• _Prompt_: Once you reach the line with "days, for $12.95." in the material below, copy each line exactly up to and including the line with "Onboard TPM 2.0", and skip the pictures.

• _Entries shown_:
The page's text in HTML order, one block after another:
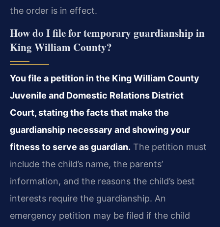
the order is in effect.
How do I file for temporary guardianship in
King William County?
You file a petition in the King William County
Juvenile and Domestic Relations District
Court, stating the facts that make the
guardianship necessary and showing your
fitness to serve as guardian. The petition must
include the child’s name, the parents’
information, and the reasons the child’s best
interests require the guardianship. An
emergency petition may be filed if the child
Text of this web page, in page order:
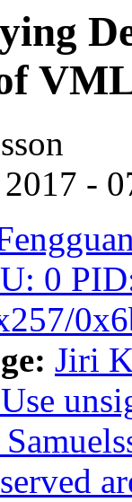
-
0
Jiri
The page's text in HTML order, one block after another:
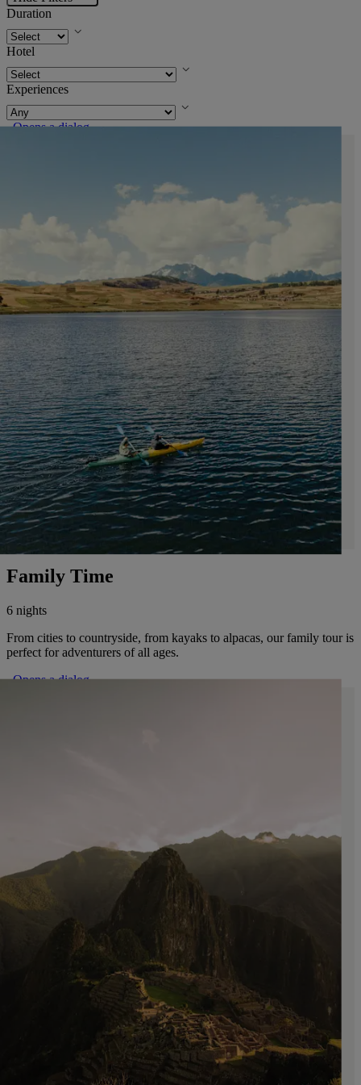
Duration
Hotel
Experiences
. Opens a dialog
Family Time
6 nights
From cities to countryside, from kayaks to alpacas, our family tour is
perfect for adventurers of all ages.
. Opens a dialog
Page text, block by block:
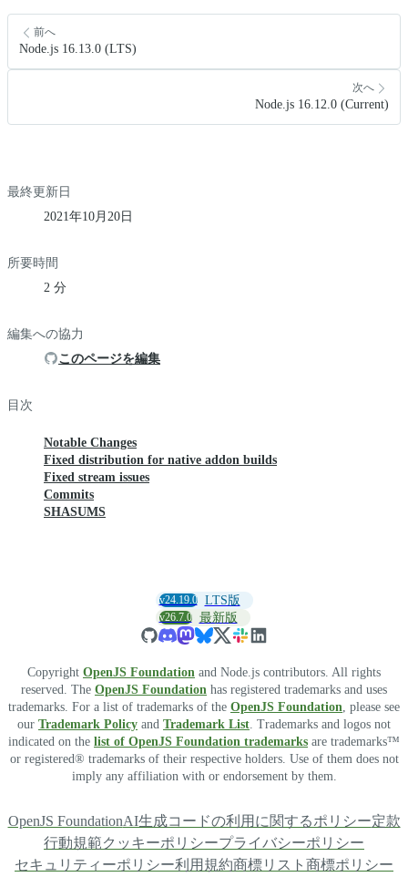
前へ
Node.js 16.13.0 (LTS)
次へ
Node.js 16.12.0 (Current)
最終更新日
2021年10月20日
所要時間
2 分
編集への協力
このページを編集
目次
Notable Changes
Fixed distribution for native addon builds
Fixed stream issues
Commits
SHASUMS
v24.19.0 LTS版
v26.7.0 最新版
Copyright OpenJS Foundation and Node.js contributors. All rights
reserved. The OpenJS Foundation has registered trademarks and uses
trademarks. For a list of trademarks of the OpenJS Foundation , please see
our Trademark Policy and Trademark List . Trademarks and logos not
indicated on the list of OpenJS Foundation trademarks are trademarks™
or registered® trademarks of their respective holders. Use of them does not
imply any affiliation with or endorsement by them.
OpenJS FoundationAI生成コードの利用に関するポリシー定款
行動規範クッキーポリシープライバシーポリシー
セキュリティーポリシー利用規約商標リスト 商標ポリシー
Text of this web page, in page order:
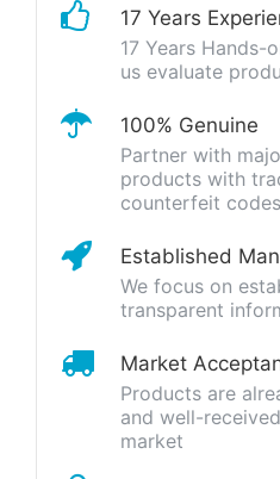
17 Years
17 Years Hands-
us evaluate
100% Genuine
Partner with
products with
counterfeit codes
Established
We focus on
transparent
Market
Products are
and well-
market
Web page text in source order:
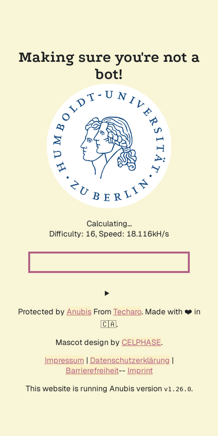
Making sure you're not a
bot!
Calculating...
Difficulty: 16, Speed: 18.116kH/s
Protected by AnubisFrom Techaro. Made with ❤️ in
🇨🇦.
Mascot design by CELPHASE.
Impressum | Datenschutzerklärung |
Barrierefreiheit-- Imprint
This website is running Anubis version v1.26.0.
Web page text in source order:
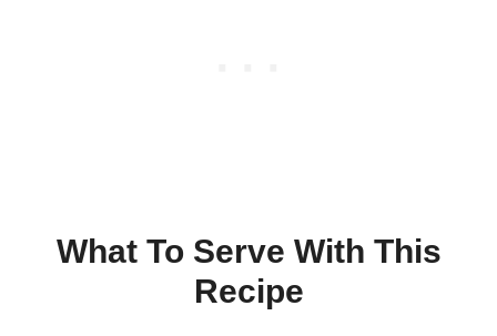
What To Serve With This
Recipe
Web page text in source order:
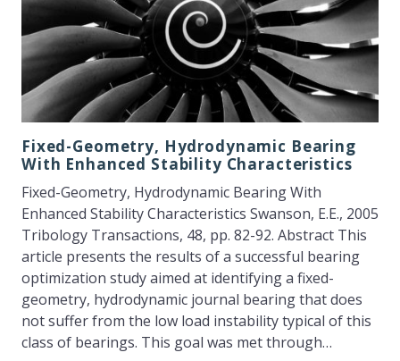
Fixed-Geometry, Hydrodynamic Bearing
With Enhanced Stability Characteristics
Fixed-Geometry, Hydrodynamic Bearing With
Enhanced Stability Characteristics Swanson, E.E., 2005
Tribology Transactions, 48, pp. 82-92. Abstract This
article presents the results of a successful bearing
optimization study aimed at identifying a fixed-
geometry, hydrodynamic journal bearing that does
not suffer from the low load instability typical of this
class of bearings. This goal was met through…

==

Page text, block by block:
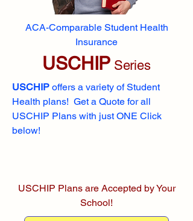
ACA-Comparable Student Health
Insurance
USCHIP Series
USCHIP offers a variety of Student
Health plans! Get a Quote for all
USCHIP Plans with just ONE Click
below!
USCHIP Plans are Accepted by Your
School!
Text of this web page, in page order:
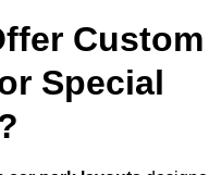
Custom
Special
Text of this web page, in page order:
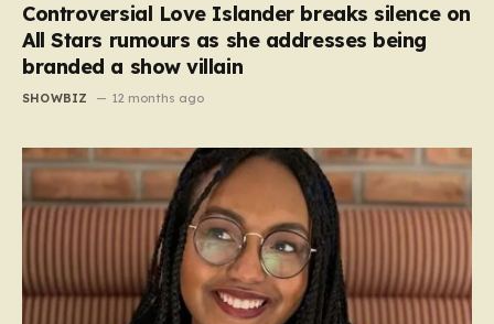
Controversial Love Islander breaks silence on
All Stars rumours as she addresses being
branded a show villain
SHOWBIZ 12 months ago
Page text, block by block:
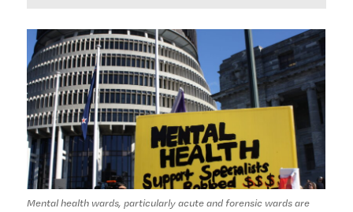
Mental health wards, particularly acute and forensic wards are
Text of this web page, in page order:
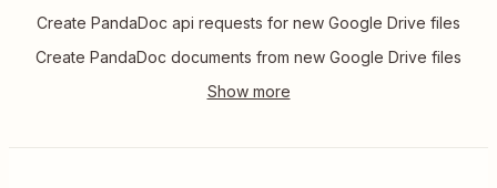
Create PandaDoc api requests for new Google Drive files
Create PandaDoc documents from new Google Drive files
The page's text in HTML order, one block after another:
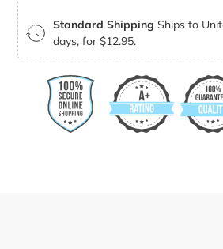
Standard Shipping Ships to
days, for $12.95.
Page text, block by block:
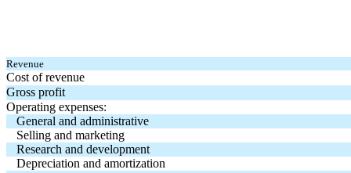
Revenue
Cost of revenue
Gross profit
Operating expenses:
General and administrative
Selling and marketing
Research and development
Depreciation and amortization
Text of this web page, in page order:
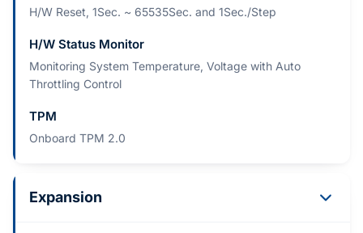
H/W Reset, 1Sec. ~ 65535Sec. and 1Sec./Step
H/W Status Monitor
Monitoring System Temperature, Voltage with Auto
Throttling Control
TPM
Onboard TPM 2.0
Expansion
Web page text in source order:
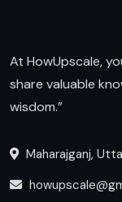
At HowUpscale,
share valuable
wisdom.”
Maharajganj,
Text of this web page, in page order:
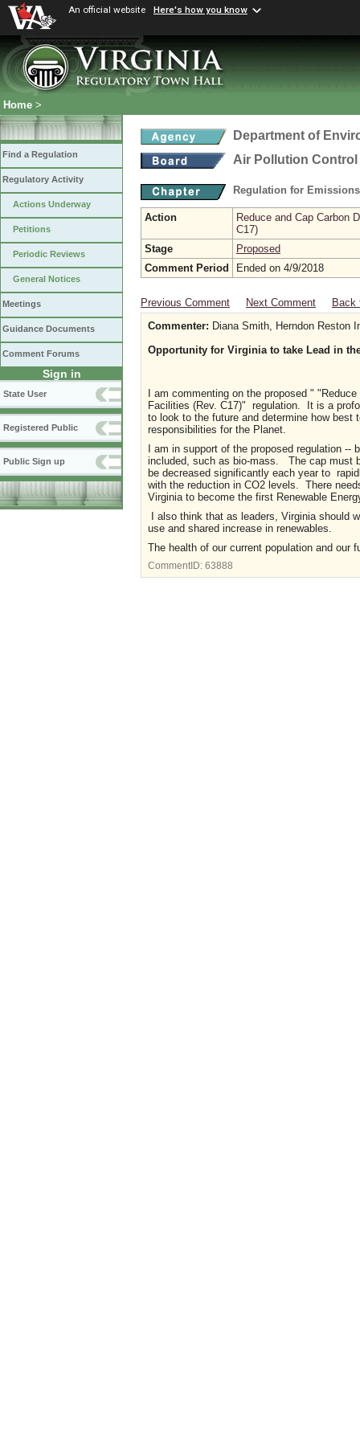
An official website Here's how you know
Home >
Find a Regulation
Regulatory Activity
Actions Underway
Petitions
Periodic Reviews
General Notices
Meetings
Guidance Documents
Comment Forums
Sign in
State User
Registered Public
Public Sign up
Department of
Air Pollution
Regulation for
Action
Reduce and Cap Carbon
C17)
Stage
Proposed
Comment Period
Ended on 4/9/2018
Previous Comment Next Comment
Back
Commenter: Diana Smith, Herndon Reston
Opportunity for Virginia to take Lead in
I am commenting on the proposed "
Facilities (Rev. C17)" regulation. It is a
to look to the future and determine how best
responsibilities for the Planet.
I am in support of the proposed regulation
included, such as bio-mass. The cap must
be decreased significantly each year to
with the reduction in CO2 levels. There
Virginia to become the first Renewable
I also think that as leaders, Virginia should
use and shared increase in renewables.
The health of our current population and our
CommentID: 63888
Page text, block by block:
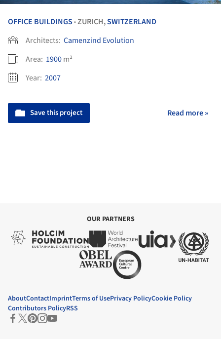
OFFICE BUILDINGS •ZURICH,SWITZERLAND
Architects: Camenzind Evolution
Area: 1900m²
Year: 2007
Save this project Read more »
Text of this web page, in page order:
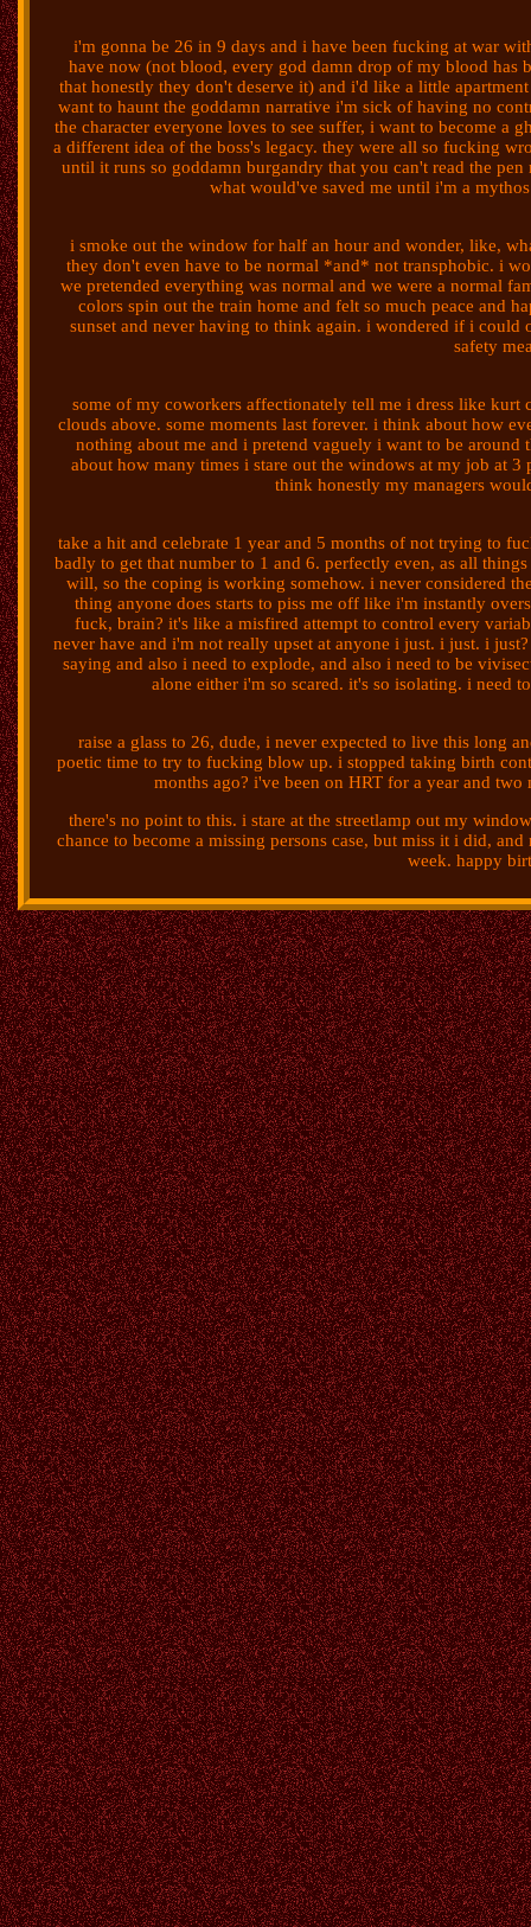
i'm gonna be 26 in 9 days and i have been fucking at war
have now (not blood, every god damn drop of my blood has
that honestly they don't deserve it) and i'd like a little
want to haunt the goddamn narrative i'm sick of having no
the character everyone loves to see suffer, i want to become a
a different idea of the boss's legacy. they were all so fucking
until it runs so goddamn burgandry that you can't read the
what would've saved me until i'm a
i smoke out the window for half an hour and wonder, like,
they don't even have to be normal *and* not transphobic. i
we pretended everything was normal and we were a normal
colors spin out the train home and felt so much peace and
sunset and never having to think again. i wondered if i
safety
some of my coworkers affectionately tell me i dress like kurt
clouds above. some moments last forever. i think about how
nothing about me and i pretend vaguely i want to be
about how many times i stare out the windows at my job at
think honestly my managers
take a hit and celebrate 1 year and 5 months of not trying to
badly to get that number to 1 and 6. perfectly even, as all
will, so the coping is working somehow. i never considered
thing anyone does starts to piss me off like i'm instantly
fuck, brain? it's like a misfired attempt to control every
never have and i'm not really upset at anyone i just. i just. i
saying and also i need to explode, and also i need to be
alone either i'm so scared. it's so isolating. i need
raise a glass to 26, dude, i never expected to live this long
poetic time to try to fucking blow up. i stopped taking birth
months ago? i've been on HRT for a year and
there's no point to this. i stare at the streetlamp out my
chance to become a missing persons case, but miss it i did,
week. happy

• _Response box_:
days, for $12.95.
Page text, block by block:
Revenue
Cost of revenue
Gross profit
Operating expenses:
General and administrative
Selling and marketing
Research and development
Depreciation and amortization
Text of this web page, in page order:
H/W Reset, 1Sec. ~ 65535Sec. and 1Sec./Step
H/W Status Monitor
Monitoring System Temperature, Voltage with Auto
Throttling Control
TPM
Onboard TPM 2.0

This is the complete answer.